Because the copy must hold no pictures, return the data below with all of its words intact.
◆ ◆ ◆ ◆ ◆ ◆ ◆
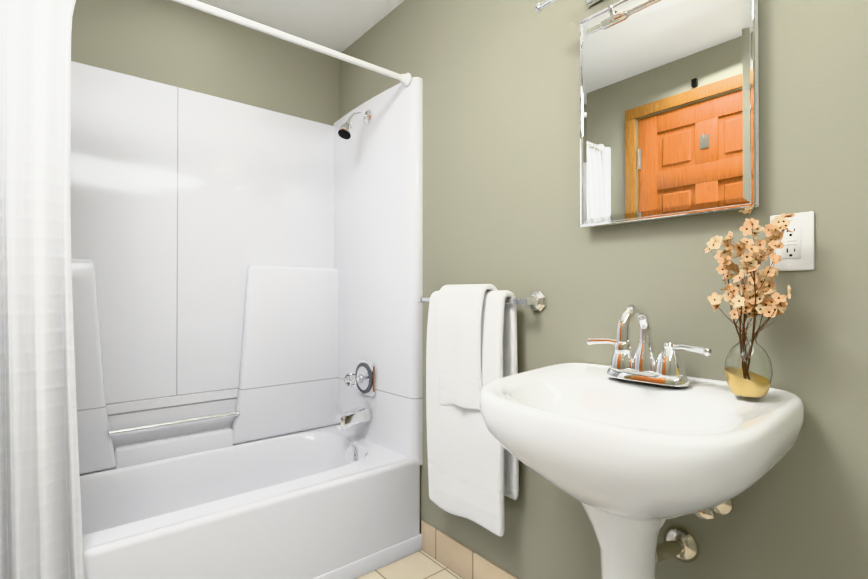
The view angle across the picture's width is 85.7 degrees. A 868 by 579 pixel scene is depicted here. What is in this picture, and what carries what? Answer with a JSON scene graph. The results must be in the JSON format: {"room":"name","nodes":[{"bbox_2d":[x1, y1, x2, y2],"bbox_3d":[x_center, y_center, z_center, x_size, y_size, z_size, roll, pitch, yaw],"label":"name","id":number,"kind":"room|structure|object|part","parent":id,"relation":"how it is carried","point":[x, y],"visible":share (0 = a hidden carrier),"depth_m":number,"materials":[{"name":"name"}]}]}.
{"room":"bathroom","nodes":[
{"label":"bathroom","id":0,"kind":"room"},
{"bbox_2d":[71,0,338,125],"bbox_3d":[-1.168,-0.095,1.970,1.640,2.281,0.120,0,-1,-39],"label":"wall","id":1,"kind":"structure","parent":0,"point":[172,43],"depth_m":2.04,"materials":[{"name":"green paint"}]},
{"bbox_2d":[196,0,403,52],"bbox_3d":[-0.254,-1.293,0.957,1.760,0.100,2.860,0,-1,-39],"label":"ceiling","id":2,"kind":"structure","parent":0,"point":[340,26],"depth_m":2.11,"materials":[{"name":"white paint"}]},
{"bbox_2d":[356,550,462,578],"bbox_3d":[-0.254,1.088,0.940,1.760,0.100,2.860,0,-1,-39],"label":"floor","id":3,"kind":"structure","parent":0,"point":[420,564],"depth_m":1.74,"materials":[{"name":"beige tile"}]},
{"bbox_2d":[0,0,422,578],"bbox_3d":[-0.843,0.082,1.667,1.524,1.924,0.754,0,-1,-39],"label":"shower","id":4,"kind":"object","parent":3,"relation":"on","point":[211,337],"visible":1,"depth_m":1.86,"materials":[{"name":"white plastic"}]},
{"bbox_2d":[0,0,84,578],"bbox_3d":[-1.032,0.049,1.090,0.371,1.780,0.099,0,-1,-39],"label":"shower curtain","id":5,"kind":"object","parent":4,"relation":"hanging from","point":[41,537],"depth_m":1.14,"materials":[{"name":"fabric"}]},
{"bbox_2d":[109,410,239,436],"bbox_3d":[-1.034,0.539,1.897,0.468,0.025,0.025,0,-1,-39],"label":"grab bar","id":6,"kind":"object","parent":4,"relation":"in","point":[236,414],"depth_m":1.88,"materials":[{"name":"silver metal"}]},
{"bbox_3d":[-0.660,-0.855,1.451,1.429,0.054,0.054,0,-1,-39],"label":"shower curtain rod","id":7,"kind":"part","parent":4,"relation":"part of","materials":[{"name":"white metal"}]},
{"bbox_2d":[346,445,356,463],"bbox_3d":[-0.362,0.724,2.048,0.021,0.080,0.080,0,-1,-39],"label":"overflow drain","id":8,"kind":"object","parent":4,"relation":"in","point":[351,452],"depth_m":2.04,"materials":[{"name":"silver metal"}]},
{"bbox_2d":[336,405,371,430],"bbox_3d":[-0.355,0.563,2.060,0.146,0.082,0.068,0,-1,-39],"label":"tub spout","id":9,"kind":"object","parent":4,"relation":"in","point":[362,414],"depth_m":2.04,"materials":[{"name":"silver metal"}]},
{"bbox_2d":[344,359,375,396],"bbox_3d":[-0.347,0.399,2.083,0.104,0.156,0.156,0,-1,-39],"label":"handle","id":10,"kind":"object","parent":4,"relation":"in","point":[364,377],"depth_m":2.08,"materials":[{"name":"silver metal"}]},
{"bbox_2d":[479,304,803,578],"bbox_3d":[0.391,0.535,0.994,0.456,1.007,0.574,0,-1,-39],"label":"pedestal sink","id":11,"kind":"object","parent":3,"relation":"on","point":[630,450],"visible":1,"depth_m":0.91,"materials":[{"name":"white ceramic"}]},
{"bbox_2d":[586,304,711,386],"bbox_3d":[0.453,0.119,1.047,0.153,0.175,0.289,0,-1,-39],"label":"faucet","id":12,"kind":"object","parent":11,"relation":"on","point":[643,368],"depth_m":1.04,"materials":[{"name":"silver metal"}]},
{"bbox_2d":[705,205,794,397],"bbox_3d":[0.595,0.020,0.902,0.146,0.368,0.157,0,-1,-39],"label":"flower vase","id":13,"kind":"object","parent":11,"relation":"on","point":[748,369],"visible":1,"depth_m":0.89,"materials":[{"name":"gold glass"}]},
{"bbox_2d":[339,0,867,578],"bbox_3d":[0.381,-0.098,1.468,0.120,2.281,2.860,0,-1,-39],"label":"wall","id":14,"kind":"structure","parent":0,"point":[501,144],"depth_m":1.19,"materials":[{"name":"green paint"}]},
{"bbox_2d":[421,520,517,578],"bbox_3d":[0.555,0.981,1.144,0.012,0.117,1.910,0,-1,-39],"label":"baseboard","id":15,"kind":"structure","parent":14,"relation":"attached to","point":[457,558],"depth_m":1.69,"materials":[{"name":"beige tile"}]},
{"bbox_2d":[418,284,545,536],"bbox_3d":[0.114,0.376,1.579,0.143,0.786,0.538,0,-1,-39],"label":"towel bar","id":16,"kind":"object","parent":14,"relation":"attached to","point":[473,462],"visible":0.94,"depth_m":1.50,"materials":[{"name":"white fabric"}]},
{"bbox_2d":[535,0,600,12],"bbox_3d":[0.505,-0.875,1.097,0.162,0.255,0.548,0,-1,-39],"label":"vanity light bar","id":17,"kind":"object","parent":14,"relation":"attached to","point":[540,7],"visible":1,"depth_m":1.25,"materials":[{"name":"silver metal"}]},
{"bbox_2d":[580,0,758,227],"bbox_3d":[0.545,-0.453,1.136,0.046,0.566,0.410,0,-1,-39],"label":"medicine cabinet mirror","id":18,"kind":"object","parent":14,"relation":"attached to","point":[669,108],"visible":1,"depth_m":1.10,"materials":[{"name":"silver mirror"}]},
{"bbox_2d":[770,211,814,270],"bbox_3d":[0.722,-0.096,0.946,0.009,0.116,0.073,0,-1,-39],"label":"outlet","id":19,"kind":"object","parent":14,"relation":"attached to","point":[796,252],"visible":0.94,"depth_m":0.94,"materials":[{"name":"white plastic"}]}
]}
◆ ◆ ◆ ◆ ◆ ◆ ◆
Answer below >>
The view angle across the picture's width is 85.7 degrees. A 868 by 579 pixel scene is depicted here. What is in this picture, and what carries what? Answer with a JSON scene graph. The results must be in the JSON format: {"room":"name","nodes":[{"bbox_2d":[x1, y1, x2, y2],"bbox_3d":[x_center, y_center, z_center, x_size, y_size, z_size, roll, pitch, yaw],"label":"name","id":number,"kind":"room|structure|object|part","parent":id,"relation":"how it is carried","point":[x, y],"visible":share (0 = a hidden carrier),"depth_m":number,"materials":[{"name":"name"}]}]}.
{"room":"bathroom","nodes":[
{"label":"bathroom","id":0,"kind":"room"},
{"bbox_2d":[71,0,338,125],"bbox_3d":[-1.168,-0.095,1.970,1.640,2.281,0.120,0,-1,-39],"label":"wall","id":1,"kind":"structure","parent":0,"point":[172,43],"depth_m":2.04,"materials":[{"name":"green paint"}]},
{"bbox_2d":[196,0,403,52],"bbox_3d":[-0.254,-1.293,0.957,1.760,0.100,2.860,0,-1,-39],"label":"ceiling","id":2,"kind":"structure","parent":0,"point":[340,26],"depth_m":2.11,"materials":[{"name":"white paint"}]},
{"bbox_2d":[356,550,462,578],"bbox_3d":[-0.254,1.088,0.940,1.760,0.100,2.860,0,-1,-39],"label":"floor","id":3,"kind":"structure","parent":0,"point":[420,564],"depth_m":1.74,"materials":[{"name":"beige tile"}]},
{"bbox_2d":[0,0,422,578],"bbox_3d":[-0.843,0.082,1.667,1.524,1.924,0.754,0,-1,-39],"label":"shower","id":4,"kind":"object","parent":3,"relation":"on","point":[211,337],"visible":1,"depth_m":1.86,"materials":[{"name":"white plastic"}]},
{"bbox_2d":[0,0,84,578],"bbox_3d":[-1.032,0.049,1.090,0.371,1.780,0.099,0,-1,-39],"label":"shower curtain","id":5,"kind":"object","parent":4,"relation":"hanging from","point":[41,537],"depth_m":1.14,"materials":[{"name":"fabric"}]},
{"bbox_2d":[109,410,239,436],"bbox_3d":[-1.034,0.539,1.897,0.468,0.025,0.025,0,-1,-39],"label":"grab bar","id":6,"kind":"object","parent":4,"relation":"in","point":[236,414],"depth_m":1.88,"materials":[{"name":"silver metal"}]},
{"bbox_3d":[-0.660,-0.855,1.451,1.429,0.054,0.054,0,-1,-39],"label":"shower curtain rod","id":7,"kind":"part","parent":4,"relation":"part of","materials":[{"name":"white metal"}]},
{"bbox_2d":[346,445,356,463],"bbox_3d":[-0.362,0.724,2.048,0.021,0.080,0.080,0,-1,-39],"label":"overflow drain","id":8,"kind":"object","parent":4,"relation":"in","point":[351,452],"depth_m":2.04,"materials":[{"name":"silver metal"}]},
{"bbox_2d":[336,405,371,430],"bbox_3d":[-0.355,0.563,2.060,0.146,0.082,0.068,0,-1,-39],"label":"tub spout","id":9,"kind":"object","parent":4,"relation":"in","point":[362,414],"depth_m":2.04,"materials":[{"name":"silver metal"}]},
{"bbox_2d":[344,359,375,396],"bbox_3d":[-0.347,0.399,2.083,0.104,0.156,0.156,0,-1,-39],"label":"handle","id":10,"kind":"object","parent":4,"relation":"in","point":[364,377],"depth_m":2.08,"materials":[{"name":"silver metal"}]},
{"bbox_2d":[479,304,803,578],"bbox_3d":[0.391,0.535,0.994,0.456,1.007,0.574,0,-1,-39],"label":"pedestal sink","id":11,"kind":"object","parent":3,"relation":"on","point":[630,450],"visible":1,"depth_m":0.91,"materials":[{"name":"white ceramic"}]},
{"bbox_2d":[586,304,711,386],"bbox_3d":[0.453,0.119,1.047,0.153,0.175,0.289,0,-1,-39],"label":"faucet","id":12,"kind":"object","parent":11,"relation":"on","point":[643,368],"depth_m":1.04,"materials":[{"name":"silver metal"}]},
{"bbox_2d":[705,205,794,397],"bbox_3d":[0.595,0.020,0.902,0.146,0.368,0.157,0,-1,-39],"label":"flower vase","id":13,"kind":"object","parent":11,"relation":"on","point":[748,369],"visible":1,"depth_m":0.89,"materials":[{"name":"gold glass"}]},
{"bbox_2d":[339,0,867,578],"bbox_3d":[0.381,-0.098,1.468,0.120,2.281,2.860,0,-1,-39],"label":"wall","id":14,"kind":"structure","parent":0,"point":[501,144],"depth_m":1.19,"materials":[{"name":"green paint"}]},
{"bbox_2d":[421,520,517,578],"bbox_3d":[0.555,0.981,1.144,0.012,0.117,1.910,0,-1,-39],"label":"baseboard","id":15,"kind":"structure","parent":14,"relation":"attached to","point":[457,558],"depth_m":1.69,"materials":[{"name":"beige tile"}]},
{"bbox_2d":[418,284,545,536],"bbox_3d":[0.114,0.376,1.579,0.143,0.786,0.538,0,-1,-39],"label":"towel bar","id":16,"kind":"object","parent":14,"relation":"attached to","point":[473,462],"visible":0.94,"depth_m":1.50,"materials":[{"name":"white fabric"}]},
{"bbox_2d":[535,0,600,12],"bbox_3d":[0.505,-0.875,1.097,0.162,0.255,0.548,0,-1,-39],"label":"vanity light bar","id":17,"kind":"object","parent":14,"relation":"attached to","point":[540,7],"visible":1,"depth_m":1.25,"materials":[{"name":"silver metal"}]},
{"bbox_2d":[580,0,758,227],"bbox_3d":[0.545,-0.453,1.136,0.046,0.566,0.410,0,-1,-39],"label":"medicine cabinet mirror","id":18,"kind":"object","parent":14,"relation":"attached to","point":[669,108],"visible":1,"depth_m":1.10,"materials":[{"name":"silver mirror"}]},
{"bbox_2d":[770,211,814,270],"bbox_3d":[0.722,-0.096,0.946,0.009,0.116,0.073,0,-1,-39],"label":"outlet","id":19,"kind":"object","parent":14,"relation":"attached to","point":[796,252],"visible":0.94,"depth_m":0.94,"materials":[{"name":"white plastic"}]}
]}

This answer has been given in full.